Por Luciana Gurgel

Luciana Gurgel

O uso da internet como instrumento para assédio sexual a crianças e jovens talvez seja o mais abominável efeito colateral da tecnologia criada para conectar pessoas pessoas e compartilhar conhecimento.

Violência sexual contra crianças sempre existiu no mundo físico, com resultados devastadores.

Mas o medo, a vergonha e os riscos infligidos a pessoas em formação, por abusadores que se aproveitam de sua fragilidade no mundo virtual, podem causar efeitos igualmente dramáticos para a vida futura, com traumas difíceis de superar.

Nos últimos dias, duas grandes empresas de tecnologia resolveram agir. Primeiro foi a Apple, que anunciou um conjunto de ferramentas para iPhones, iMacs e Ipads a fim de combater o abuso sexual infantil.

O Google seguiu os passos e também apresentou mudanças em suas plataformas, que incluem restrições para para exibição de anúncios a menores e desativação do histórico de localização para jovens.

Mas a solução do problema não é simples e nem será resolvida por decreto.

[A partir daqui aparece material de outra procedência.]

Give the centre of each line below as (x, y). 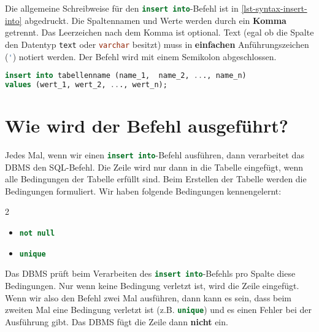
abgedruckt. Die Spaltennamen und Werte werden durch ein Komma (156, 20)
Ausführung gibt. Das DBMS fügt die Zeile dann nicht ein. (117, 321)
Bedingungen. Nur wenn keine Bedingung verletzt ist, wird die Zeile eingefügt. (152, 286)
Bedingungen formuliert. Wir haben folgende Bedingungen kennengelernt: (143, 191)
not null (37, 234)
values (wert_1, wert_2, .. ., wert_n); (86, 85)
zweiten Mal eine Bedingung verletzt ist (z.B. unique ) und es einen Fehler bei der (158, 310)
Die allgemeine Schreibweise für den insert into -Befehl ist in (122, 8)
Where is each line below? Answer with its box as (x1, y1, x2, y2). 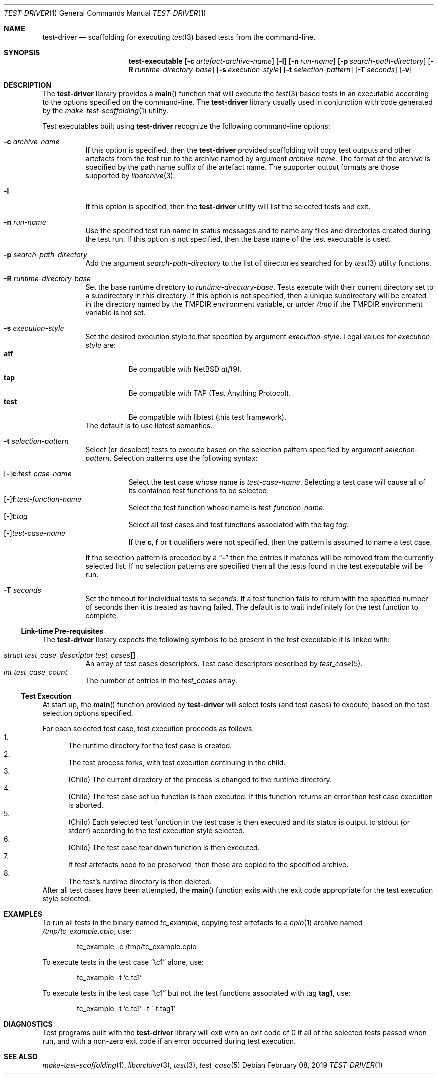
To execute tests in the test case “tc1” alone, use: (42, 958, 204, 966)
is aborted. (68, 801, 104, 809)
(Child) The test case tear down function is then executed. (68, 843, 260, 852)
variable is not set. (85, 308, 146, 317)
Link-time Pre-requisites (21, 627, 104, 635)
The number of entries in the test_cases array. (85, 676, 237, 685)
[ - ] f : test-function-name (4, 495, 82, 503)
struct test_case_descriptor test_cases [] (4, 651, 136, 659)
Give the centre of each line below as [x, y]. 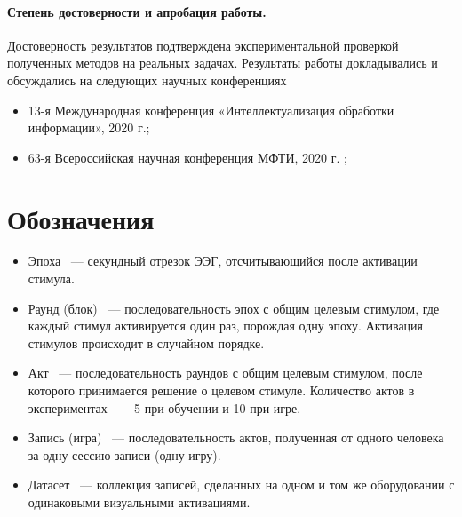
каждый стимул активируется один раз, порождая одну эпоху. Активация [226, 326]
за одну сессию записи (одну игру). [124, 454]
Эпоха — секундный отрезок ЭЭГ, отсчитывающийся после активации [223, 261]
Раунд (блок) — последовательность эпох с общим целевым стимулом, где [234, 308]
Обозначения [81, 218]
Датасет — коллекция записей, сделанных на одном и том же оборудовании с [241, 485]
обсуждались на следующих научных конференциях [147, 80]
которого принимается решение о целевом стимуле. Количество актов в [221, 390]
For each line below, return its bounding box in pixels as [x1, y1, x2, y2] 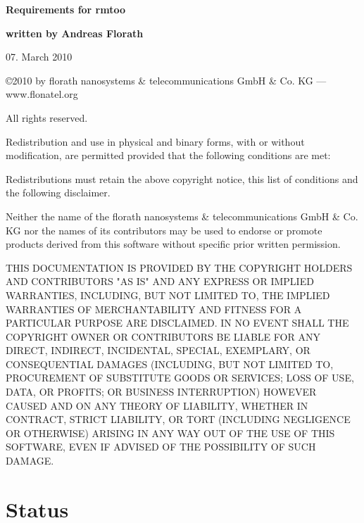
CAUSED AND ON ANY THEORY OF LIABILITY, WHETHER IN [6, 398, 308, 412]
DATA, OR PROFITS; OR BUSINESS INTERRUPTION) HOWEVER [6, 384, 317, 399]
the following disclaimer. [6, 185, 111, 200]
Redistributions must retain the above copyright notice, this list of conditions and [6, 171, 358, 186]
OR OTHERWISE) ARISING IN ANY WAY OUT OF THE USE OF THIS [6, 425, 335, 440]
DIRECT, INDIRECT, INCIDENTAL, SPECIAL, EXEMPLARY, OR [6, 343, 310, 358]
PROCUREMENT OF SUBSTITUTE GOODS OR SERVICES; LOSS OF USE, [6, 370, 354, 385]
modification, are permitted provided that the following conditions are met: [6, 148, 331, 163]
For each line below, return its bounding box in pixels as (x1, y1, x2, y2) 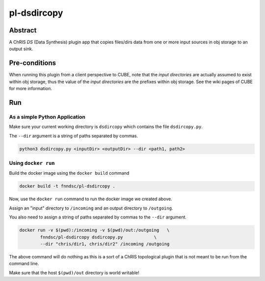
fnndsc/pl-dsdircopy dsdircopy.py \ (40, 234, 157, 240)
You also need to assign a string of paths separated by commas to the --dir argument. (9, 214, 186, 220)
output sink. (9, 46, 33, 52)
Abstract (9, 26, 37, 34)
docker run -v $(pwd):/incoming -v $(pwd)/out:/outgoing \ (19, 227, 170, 233)
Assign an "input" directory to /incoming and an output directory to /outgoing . (9, 205, 173, 211)
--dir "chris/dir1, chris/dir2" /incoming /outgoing (40, 241, 170, 247)
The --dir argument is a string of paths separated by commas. (9, 133, 138, 139)
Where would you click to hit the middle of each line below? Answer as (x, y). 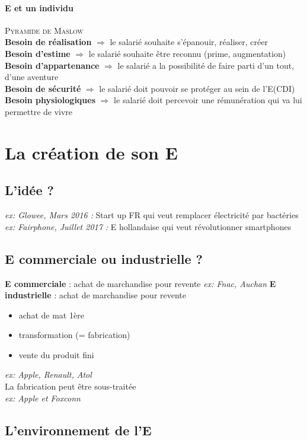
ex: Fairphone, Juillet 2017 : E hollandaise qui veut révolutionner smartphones (148, 226)
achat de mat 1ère (51, 315)
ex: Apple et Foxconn (43, 398)
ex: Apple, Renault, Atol (48, 374)
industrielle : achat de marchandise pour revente (96, 295)
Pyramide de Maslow (44, 30)
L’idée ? (29, 190)
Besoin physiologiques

Apesar das boas intenções, a Apple foi questionada por ativistas que defendem a privacidade nas redes e até pelo líder global do WhatsApp. O motivo é o plano de identificar no iCloud dos usuários fotos de menores que configurem abuso sexual.

A controvérsia traz novamente à pauta um dos debates mais difíceis do mundo contemporâneo: privacidade x segurança.

Não são poucos os que defendem a privacidade a qualquer custo, não admitindo qualquer interferência no conteúdo dos usuários ou no armazenamento de imagens de pessoas (como nos sistemas de vigilância em locais públicos), mesmo quando essas tecnologias estão a serviço da proteção de cidadãos contra crime e terrorismo. Ou contra o abuso infantil.

Já o lado mais preocupado com as crianças entende que manter abusadores protegidos pelo anonimato é um mal ainda maior para a sociedade.

O pacote anunciado pela Apple, que vai começar pelos Estados Unidos, parece ter sido concebido já antevendo as críticas que viriam.

A Apple garante que não vai monitorar todas as fotos do iCloud. Somente as que tiverem sido previamente classificadas como “conteúdo conhecido” no banco de dados de uma ONG americana que trabalha em parceria com órgãos do governo.

Para os mais radicais o mecanismo não resolve inteiramente o problema do abuso, pois se a foto armazenada por um pedófilo tiver sido feita por ele mesmo ou por uma criança sem que tenha sido classificada, continuará lá.

Também não resolve se o usuário simplesmente deixar de armazenar a foto no iCloud. No entanto, há um efeito psicológico, que pode desestimular a troca de imagens pelo risco de o abusador ser descoberto.

Mas o mais importante no pacote da Apple não é a busca de fotos, e sim o mecanismo de alerta a crianças e pais. A criança será notificada se receber uma foto de cunho sexual, que ficará borrada até que ela decida visualizar. Se o fizer, os pais serão avisados.

Talvez a Apple tenha ido longe demais na proposta de mapear as fotos do iCloud. Mas a empresa foi corajosa, e alinhou-se a pessoas e entidades que têm se mostrado contrárias ao anonimato nas redes sociais.

No Reino Unido, a NPSCC (Sociedade Nacional para a Prevenção da Crueldade contra Crianças) empreende uma campanha feroz contra a adoção da criptografia de ponta a ponta no Facebook Messenger e no Instagram, já que isso dificultará a identificação dos que assediam crianças por meio da internet.

E não é só pelas redes sociais que o assédio acontece. Uma pesquisa feita pela entidade encontrou aumento de casos por aplicativos de mensagens, e-mail e nos sistemas de mensagens dos jogos online, com pedófilos usando-os para abordar crianças.

Na última segunda-feira (9/8), a Apple publicou um extenso documento defendendo as novas ferramentas e tentando amenizar as críticas.

Ainda que ela acabe voltando atrás (ou seja instada a fazê-lo), o movimento serviu para mostrar que o problema tem solução, e há tecnologia para tal. Como as que vão ser adotadas pelo Google.